10 Things To Tell You was born out of these marathon talks with friends and the desire to share what we're reading, watching, and listening to that is helping us grow. 

Sharing yourself is the only way to forge and deepen human connection. Giving and letting yourself receive from others makes us better friends, family, parents, and partners. I’ve been sharing my life and recommendations online for nearly a decade, and it has changed my world. The internet makes it so easy to share, but the real magic is face to face.

I have 10 Things To Tell You, but I REALLY want you to go tell your own 10 Things to the people who matter to you. Tell your friends about the books, shows, movies, podcasts, and whatever else that is making you think, making you laugh, expanding your heart. Share the things you can’t stop thinking about. If you don’t tell them, how will they know? Don’t be shy, and definitely don’t listen to that little voice that says your opinion doesn’t matter. TELL PEOPLE your ten things! Or twelve things. Or the TWO things you really want them to know.

Share your stuff. It makes all of us better.

10 Notes on starting a blog when blogging is dead.

1. Blogging is over, right? Donzo. Lame.

Was it always lame? Kind of. I mean, it was never cool. But there was a time when everyone was into blogs. A lot of people blogged and a lot of people read blogs and it was both an embarrassment and awesome. Everyone wanted other people to share their most personal stuff on the internet so we could read it. A lot of us fell on that sword, giddy over having a voice for possibly the first time. Now, it wasn't all rainbows and roses, even in its heyday blogging got a bad rap. Sometimes the people who were the most critical of personal blogging were also the most avid readers.
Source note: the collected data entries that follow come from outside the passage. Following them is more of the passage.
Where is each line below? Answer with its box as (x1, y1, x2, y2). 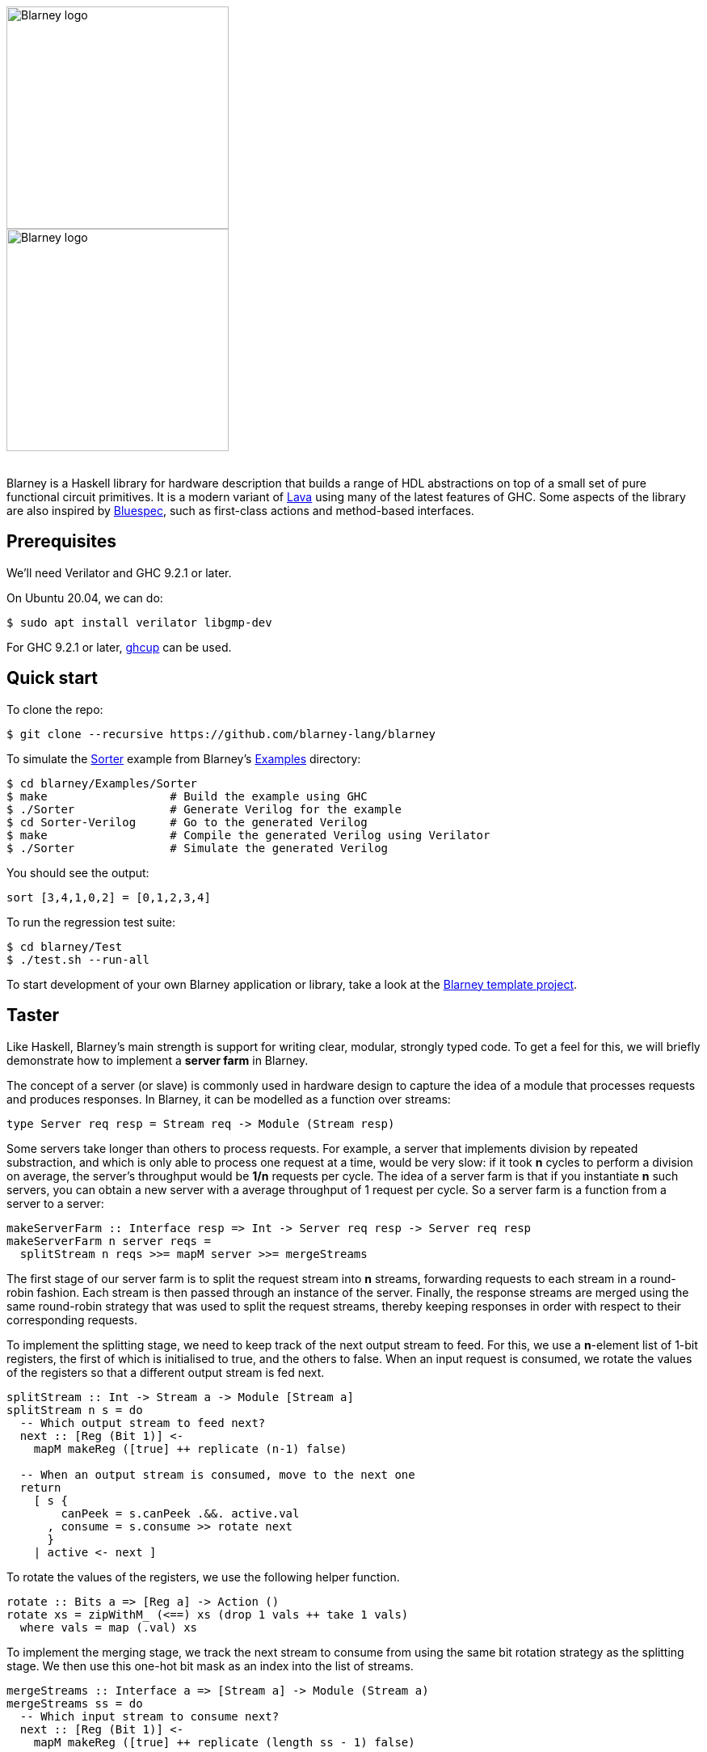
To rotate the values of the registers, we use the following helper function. (6, 1569, 400, 1584)
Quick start (6, 668, 98, 689)
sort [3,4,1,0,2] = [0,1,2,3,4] (6, 890, 211, 904)
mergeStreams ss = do (6, 1696, 143, 1710)
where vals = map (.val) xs (19, 1620, 198, 1634)
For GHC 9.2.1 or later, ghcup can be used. (6, 640, 232, 654)
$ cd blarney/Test (6, 939, 123, 953)
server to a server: (6, 1196, 104, 1210)
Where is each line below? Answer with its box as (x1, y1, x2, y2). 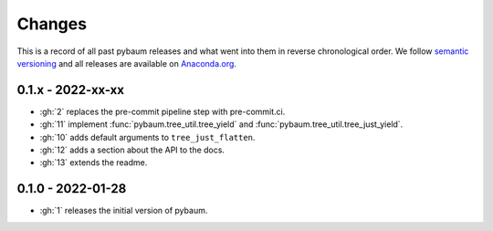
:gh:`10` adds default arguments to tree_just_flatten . (39, 131, 256, 142)
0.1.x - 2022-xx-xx (16, 82, 125, 98)
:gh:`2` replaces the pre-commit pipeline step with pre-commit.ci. (39, 106, 286, 117)
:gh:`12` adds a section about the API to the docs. (39, 144, 226, 155)
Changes (16, 14, 87, 34)
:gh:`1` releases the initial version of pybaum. (39, 205, 208, 216)
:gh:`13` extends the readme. (39, 157, 148, 168)
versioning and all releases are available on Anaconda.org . (16, 58, 237, 68)
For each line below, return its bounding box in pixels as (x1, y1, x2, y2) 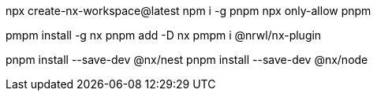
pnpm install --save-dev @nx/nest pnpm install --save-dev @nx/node (6, 53, 368, 66)
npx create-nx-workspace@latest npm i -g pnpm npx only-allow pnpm (6, 4, 371, 17)
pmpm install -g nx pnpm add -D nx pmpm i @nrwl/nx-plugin (6, 28, 322, 42)
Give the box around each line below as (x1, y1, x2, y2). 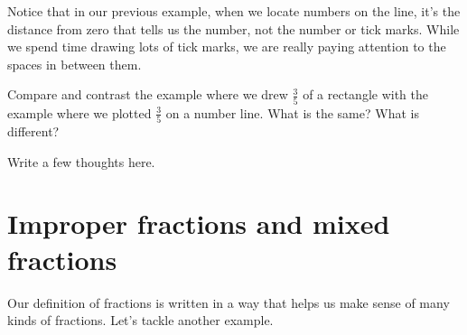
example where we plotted (7, 103, 152, 122)
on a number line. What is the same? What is (165, 103, 419, 122)
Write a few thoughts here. (7, 152, 155, 171)
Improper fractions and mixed (7, 205, 390, 242)
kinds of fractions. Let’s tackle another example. (7, 311, 274, 330)
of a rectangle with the (303, 85, 429, 104)
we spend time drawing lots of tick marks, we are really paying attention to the (7, 37, 446, 56)
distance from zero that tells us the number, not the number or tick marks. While (7, 19, 460, 38)
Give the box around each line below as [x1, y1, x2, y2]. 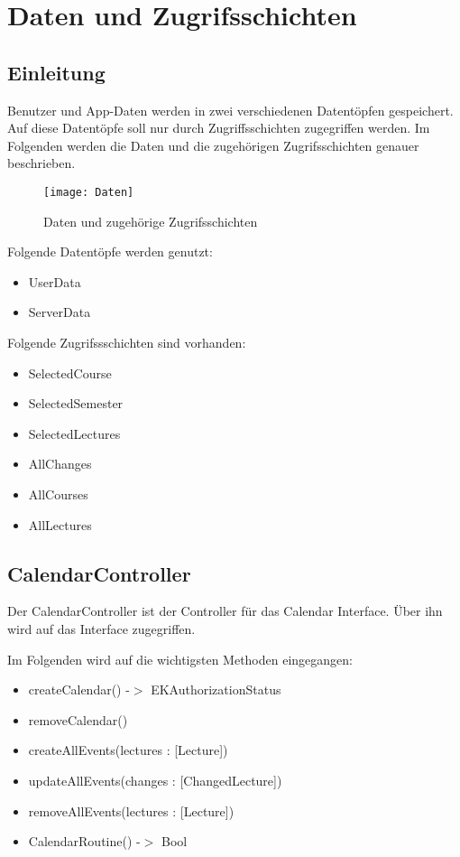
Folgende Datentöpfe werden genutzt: [7, 242, 213, 261]
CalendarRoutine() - [28, 832, 141, 851]
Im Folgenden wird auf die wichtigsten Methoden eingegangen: [7, 649, 353, 668]
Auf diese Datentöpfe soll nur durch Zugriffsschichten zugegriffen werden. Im [7, 118, 430, 137]
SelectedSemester [28, 394, 124, 413]
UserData [28, 272, 81, 291]
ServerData [28, 303, 91, 321]
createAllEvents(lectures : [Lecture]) [28, 741, 228, 759]
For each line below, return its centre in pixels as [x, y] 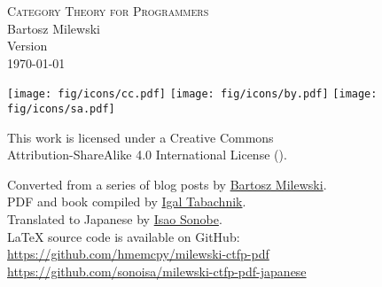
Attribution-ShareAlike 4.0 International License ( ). [147, 155]
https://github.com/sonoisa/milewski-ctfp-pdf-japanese [157, 271]
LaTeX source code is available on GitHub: [124, 236]
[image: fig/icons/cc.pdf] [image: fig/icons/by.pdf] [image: [192, 94]
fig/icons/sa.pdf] [61, 109]
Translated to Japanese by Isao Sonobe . [115, 219]
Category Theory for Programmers [108, 11]
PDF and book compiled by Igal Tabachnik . [127, 202]
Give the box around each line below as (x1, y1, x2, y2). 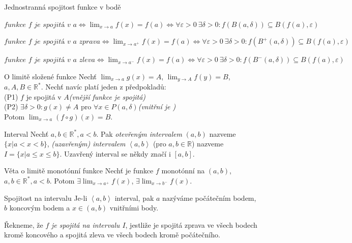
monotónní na (161, 165, 205, 176)
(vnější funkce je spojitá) (69, 91, 146, 102)
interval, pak (114, 192, 154, 203)
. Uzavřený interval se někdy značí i (60, 148, 171, 159)
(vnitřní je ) (138, 101, 176, 112)
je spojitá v (26, 91, 62, 102)
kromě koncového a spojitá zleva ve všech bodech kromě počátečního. (4, 229, 220, 240)
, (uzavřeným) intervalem (47, 138, 126, 149)
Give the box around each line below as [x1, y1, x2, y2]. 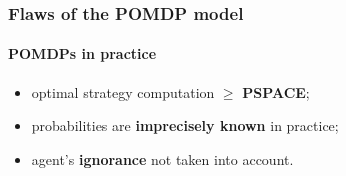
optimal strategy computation [31, 81, 215, 102]
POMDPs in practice [8, 43, 157, 64]
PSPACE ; [242, 81, 310, 102]
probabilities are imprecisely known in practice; [31, 115, 339, 136]
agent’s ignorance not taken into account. [31, 148, 294, 169]
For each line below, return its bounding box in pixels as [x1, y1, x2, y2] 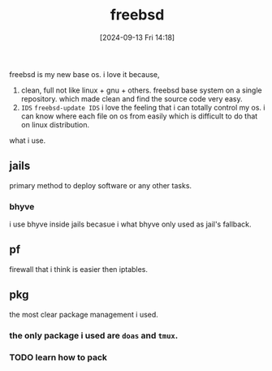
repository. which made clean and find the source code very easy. [20, 93, 243, 103]
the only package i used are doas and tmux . [9, 330, 179, 341]
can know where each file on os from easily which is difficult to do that [20, 111, 258, 121]
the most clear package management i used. [9, 309, 159, 319]
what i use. [9, 136, 46, 145]
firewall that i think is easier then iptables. [9, 264, 149, 274]
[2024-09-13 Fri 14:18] [99, 32, 175, 42]
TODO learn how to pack [9, 352, 108, 363]
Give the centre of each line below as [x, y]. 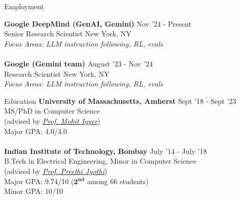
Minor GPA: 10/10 [34, 191]
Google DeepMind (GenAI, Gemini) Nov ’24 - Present [98, 23]
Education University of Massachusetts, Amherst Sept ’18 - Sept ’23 [120, 101]
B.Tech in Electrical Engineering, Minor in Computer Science [100, 161]
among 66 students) [118, 181]
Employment [24, 6]
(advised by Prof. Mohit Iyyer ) [52, 120]
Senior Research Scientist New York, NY [68, 34]
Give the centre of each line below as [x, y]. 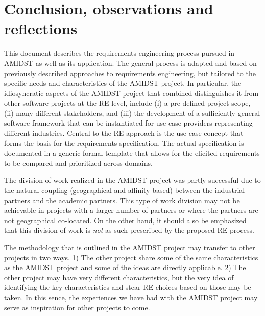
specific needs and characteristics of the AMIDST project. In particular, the [123, 83]
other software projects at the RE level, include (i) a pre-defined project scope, [127, 103]
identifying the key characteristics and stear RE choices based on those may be [128, 287]
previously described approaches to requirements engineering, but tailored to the [130, 73]
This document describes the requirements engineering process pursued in [119, 53]
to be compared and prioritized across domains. [78, 163]
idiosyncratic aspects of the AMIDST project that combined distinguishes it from [131, 93]
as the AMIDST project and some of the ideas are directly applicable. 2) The [125, 267]
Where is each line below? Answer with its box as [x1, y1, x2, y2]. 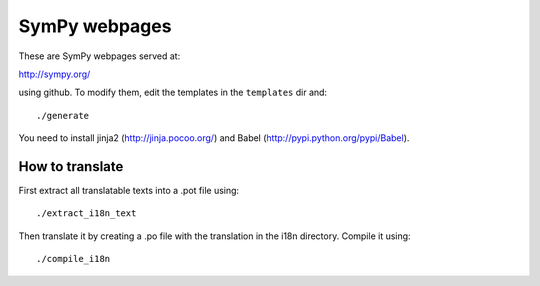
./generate [36, 110, 90, 121]
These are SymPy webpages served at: [18, 50, 181, 62]
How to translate [18, 158, 124, 175]
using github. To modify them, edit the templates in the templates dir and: [18, 86, 328, 99]
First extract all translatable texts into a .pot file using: [18, 185, 240, 197]
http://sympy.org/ [18, 68, 91, 80]
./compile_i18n [36, 253, 111, 265]
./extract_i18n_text [36, 208, 137, 219]
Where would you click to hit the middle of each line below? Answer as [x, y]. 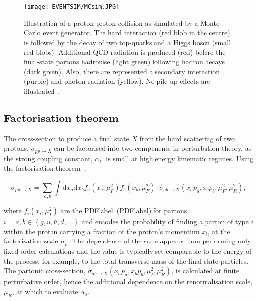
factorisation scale [31, 241]
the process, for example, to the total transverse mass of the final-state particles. [126, 261]
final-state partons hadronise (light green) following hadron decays [125, 62]
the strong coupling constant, [48, 158]
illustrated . [42, 90]
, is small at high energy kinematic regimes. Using [178, 158]
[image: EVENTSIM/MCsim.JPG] [72, 7]
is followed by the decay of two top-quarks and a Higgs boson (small [128, 42]
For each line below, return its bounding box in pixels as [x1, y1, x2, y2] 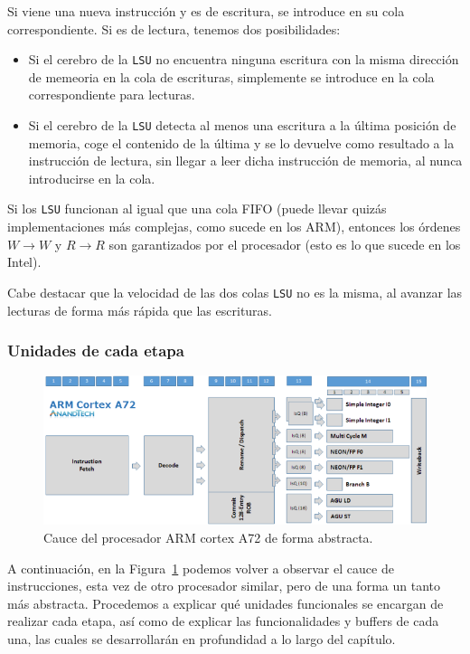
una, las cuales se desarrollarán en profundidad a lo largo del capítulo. [7, 630, 396, 649]
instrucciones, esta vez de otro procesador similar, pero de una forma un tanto [7, 576, 440, 595]
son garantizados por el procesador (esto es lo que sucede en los [108, 234, 461, 253]
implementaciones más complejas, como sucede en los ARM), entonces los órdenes [7, 217, 461, 236]
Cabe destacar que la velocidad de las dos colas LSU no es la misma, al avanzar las [7, 282, 463, 301]
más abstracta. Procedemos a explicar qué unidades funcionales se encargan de [7, 593, 444, 612]
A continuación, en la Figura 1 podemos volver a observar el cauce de [7, 558, 394, 577]
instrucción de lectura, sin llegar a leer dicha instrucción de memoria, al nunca [28, 151, 463, 170]
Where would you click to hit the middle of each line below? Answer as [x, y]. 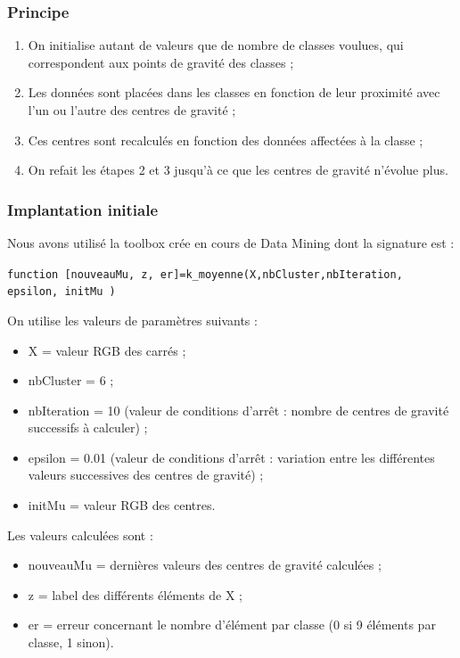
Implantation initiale [83, 209]
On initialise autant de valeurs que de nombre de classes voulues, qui [216, 45]
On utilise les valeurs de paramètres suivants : [132, 320]
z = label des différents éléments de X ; [135, 594]
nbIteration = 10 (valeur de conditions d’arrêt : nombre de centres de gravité [238, 410]
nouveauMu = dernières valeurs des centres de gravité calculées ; [205, 565]
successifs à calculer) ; [88, 428]
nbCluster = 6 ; [71, 380]
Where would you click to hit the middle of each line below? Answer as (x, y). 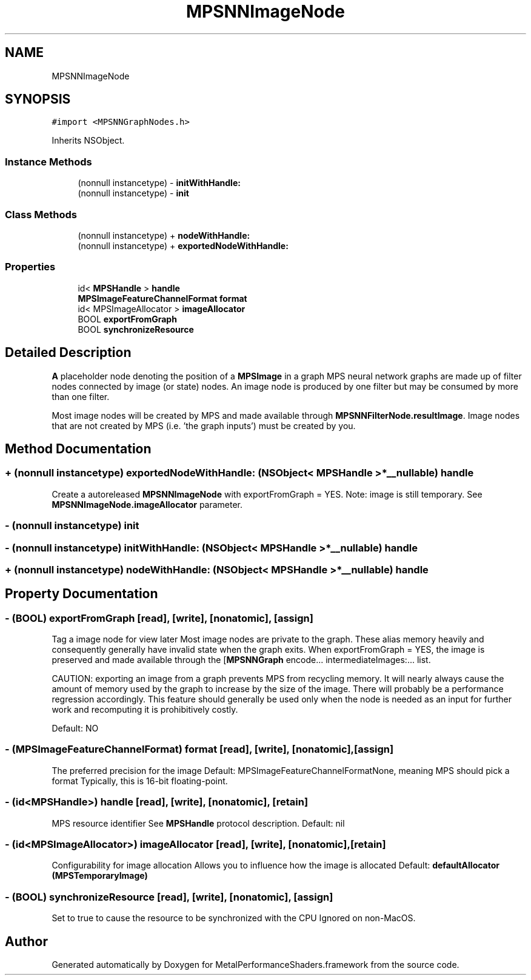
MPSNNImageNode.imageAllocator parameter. (147, 504)
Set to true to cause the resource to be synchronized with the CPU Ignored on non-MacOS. (234, 918)
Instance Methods (48, 162)
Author (26, 941)
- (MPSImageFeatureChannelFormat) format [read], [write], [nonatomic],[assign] (199, 749)
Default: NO (75, 728)
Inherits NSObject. (88, 141)
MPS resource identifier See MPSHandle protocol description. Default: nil (198, 823)
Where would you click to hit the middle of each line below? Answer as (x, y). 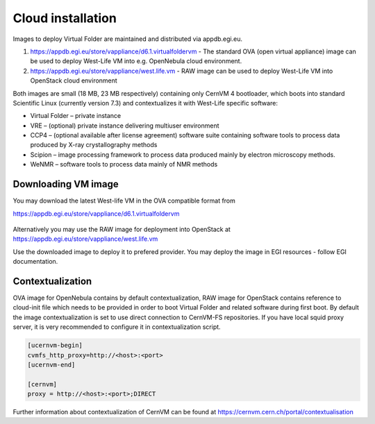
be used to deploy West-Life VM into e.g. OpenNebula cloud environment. (136, 61)
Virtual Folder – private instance (76, 116)
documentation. (35, 262)
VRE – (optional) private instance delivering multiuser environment (125, 126)
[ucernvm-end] (51, 365)
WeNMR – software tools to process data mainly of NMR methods (124, 164)
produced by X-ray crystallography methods (94, 145)
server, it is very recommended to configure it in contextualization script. (117, 327)
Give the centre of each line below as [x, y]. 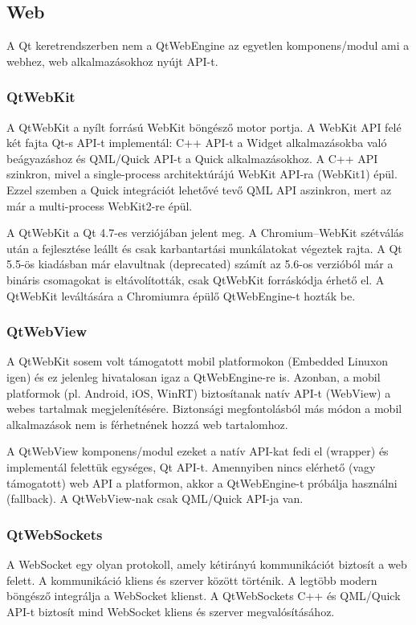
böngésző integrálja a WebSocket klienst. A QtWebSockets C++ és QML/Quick [204, 596]
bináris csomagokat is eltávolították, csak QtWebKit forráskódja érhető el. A [196, 279]
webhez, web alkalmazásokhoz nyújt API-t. [112, 61]
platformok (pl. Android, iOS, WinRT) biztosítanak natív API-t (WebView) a [199, 392]
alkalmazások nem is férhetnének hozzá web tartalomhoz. [147, 424]
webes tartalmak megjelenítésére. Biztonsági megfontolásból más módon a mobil [204, 408]
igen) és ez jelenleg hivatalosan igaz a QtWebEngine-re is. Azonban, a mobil [194, 376]
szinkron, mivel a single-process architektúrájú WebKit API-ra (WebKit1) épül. [202, 174]
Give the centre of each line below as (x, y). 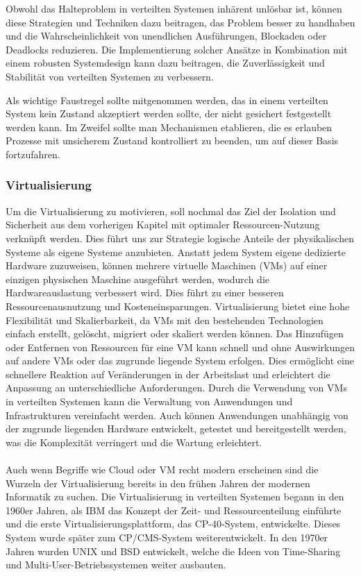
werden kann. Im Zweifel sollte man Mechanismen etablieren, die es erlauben (169, 127)
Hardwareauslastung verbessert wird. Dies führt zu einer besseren (145, 293)
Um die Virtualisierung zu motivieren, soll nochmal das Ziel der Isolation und (171, 211)
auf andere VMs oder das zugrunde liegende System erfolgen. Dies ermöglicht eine (180, 361)
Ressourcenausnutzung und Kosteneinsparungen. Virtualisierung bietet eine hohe (178, 306)
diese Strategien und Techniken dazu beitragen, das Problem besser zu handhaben (180, 22)
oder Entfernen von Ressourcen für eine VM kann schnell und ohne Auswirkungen (180, 347)
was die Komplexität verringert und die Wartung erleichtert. (134, 442)
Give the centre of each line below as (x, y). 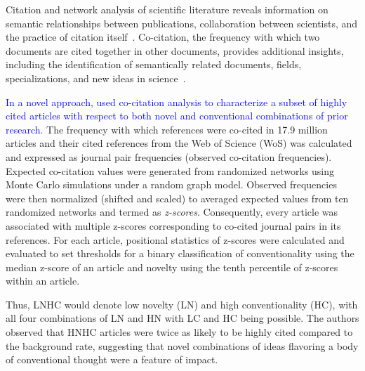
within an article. (43, 281)
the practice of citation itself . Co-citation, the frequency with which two (163, 37)
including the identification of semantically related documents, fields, (154, 64)
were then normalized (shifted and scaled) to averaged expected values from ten (177, 198)
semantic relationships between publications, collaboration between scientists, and (182, 23)
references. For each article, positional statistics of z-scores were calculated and (175, 239)
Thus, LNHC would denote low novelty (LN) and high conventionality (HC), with (182, 304)
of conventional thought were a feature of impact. (112, 359)
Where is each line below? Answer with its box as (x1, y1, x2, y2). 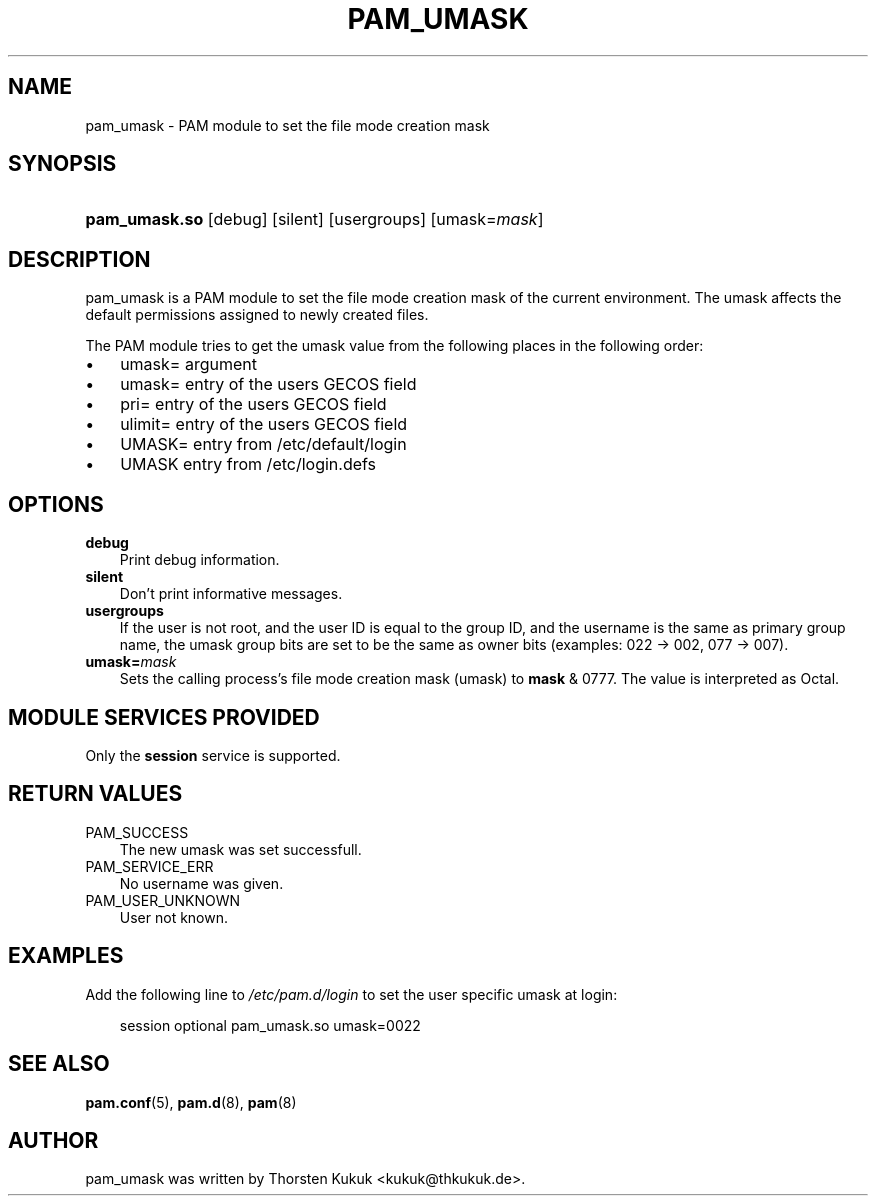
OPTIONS (8, 491, 104, 517)
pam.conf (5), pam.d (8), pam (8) (85, 1093, 297, 1111)
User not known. (119, 908, 229, 926)
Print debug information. (119, 551, 280, 569)
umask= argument (120, 354, 257, 375)
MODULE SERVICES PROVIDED (8, 704, 320, 730)
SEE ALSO (8, 1051, 110, 1077)
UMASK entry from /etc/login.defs (120, 454, 377, 475)

But the most important part was real and true: people shared themselves and connected with strangers across the world. The blogging eruption was a history-making, world-shrinking miracle. 

2. And then, sure as sky, the big backlash happened. Popular blogs became too commercial, babies of mom bloggers grew up, people who wrote eloquently about their life struggles were outed as being insane. The monkeys ran away with the circus, as they say. 

3. I had a blog, back in the day.

Writing on the internet saved my life in some ways, kept me company during some lonely years and was one long course in personal essay writing. I enjoyed it, it opened a lot of doors for me, I traveled around the world three times on invitations stemming from my blog. But then I killed it with worry. Strangled it under the crushing fear of other people’s opinions. I grew tired and stressed over my blog and when the opportunity came for me to jump off that train, I gladly took it. 

 

4. But I’ve actually missed blogging in the intervening years. Not chasing page views and navigating algorithms, that part makes online content creators fully fetal. But the genuine sharing, on a site that’s not being manipulated by a foreign entity, or governed by a character count. I like writing on the internet. 

5. You know what else, I like? Lists.

6. And my real gift to the world is bossiness. Among friends and family and online acquaintances, I am known for telling you EXACTLY what you should do, the books you should read, what to order, how to feel, align, organize, breathe. My obsessions come in fast and deep and then I have an uncontrollable desire to share them with the world.

7. The internet has been great for me.

8. And also, not so great. I have true concerns about how all this screen time is changing our brains and hearts and culture at large. 

9. But every time I start to think about stepping away from the internet forever (I’ve never truly contemplated stepping away from the internet forever), I come back to the piece about sharing. I think that people sharing their stuff - the personal, the trivial, and life's most important lessons - is the key to connection and peace.

10. I might run out of things to say after the first six months. But for now, I have 10 Things To Tell You.